◆ **YOUR OBJECTIVE**
Search the material for the string "Market", then show every line where it turns up.

◆ **DATA SECTION**
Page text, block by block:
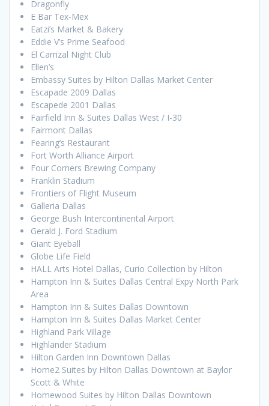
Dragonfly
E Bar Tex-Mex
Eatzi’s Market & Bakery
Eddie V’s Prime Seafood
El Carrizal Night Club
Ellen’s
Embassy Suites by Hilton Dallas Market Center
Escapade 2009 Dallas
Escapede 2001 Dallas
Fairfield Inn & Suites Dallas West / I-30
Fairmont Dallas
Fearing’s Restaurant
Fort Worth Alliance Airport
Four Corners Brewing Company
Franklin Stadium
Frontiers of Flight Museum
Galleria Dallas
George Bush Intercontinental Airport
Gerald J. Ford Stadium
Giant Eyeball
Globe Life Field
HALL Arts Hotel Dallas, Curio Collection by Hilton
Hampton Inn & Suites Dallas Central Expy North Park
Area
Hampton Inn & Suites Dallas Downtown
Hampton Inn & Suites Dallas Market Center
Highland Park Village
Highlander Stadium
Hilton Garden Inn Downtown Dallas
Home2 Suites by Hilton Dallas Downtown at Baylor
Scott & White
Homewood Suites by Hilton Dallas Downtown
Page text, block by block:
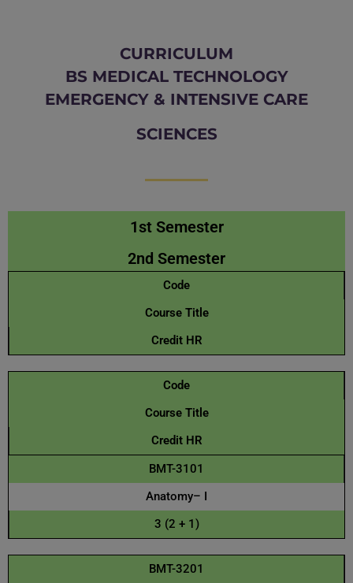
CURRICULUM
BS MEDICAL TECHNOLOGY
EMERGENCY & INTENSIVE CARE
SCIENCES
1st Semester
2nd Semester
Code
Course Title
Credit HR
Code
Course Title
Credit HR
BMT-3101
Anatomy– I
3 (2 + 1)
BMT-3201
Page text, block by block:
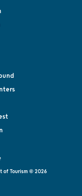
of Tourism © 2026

◆ **PROBLEM SOLUTION**
Eatzi’s Market & Bakery
Embassy Suites by Hilton Dallas Market Center
Hampton Inn & Suites Dallas Market Center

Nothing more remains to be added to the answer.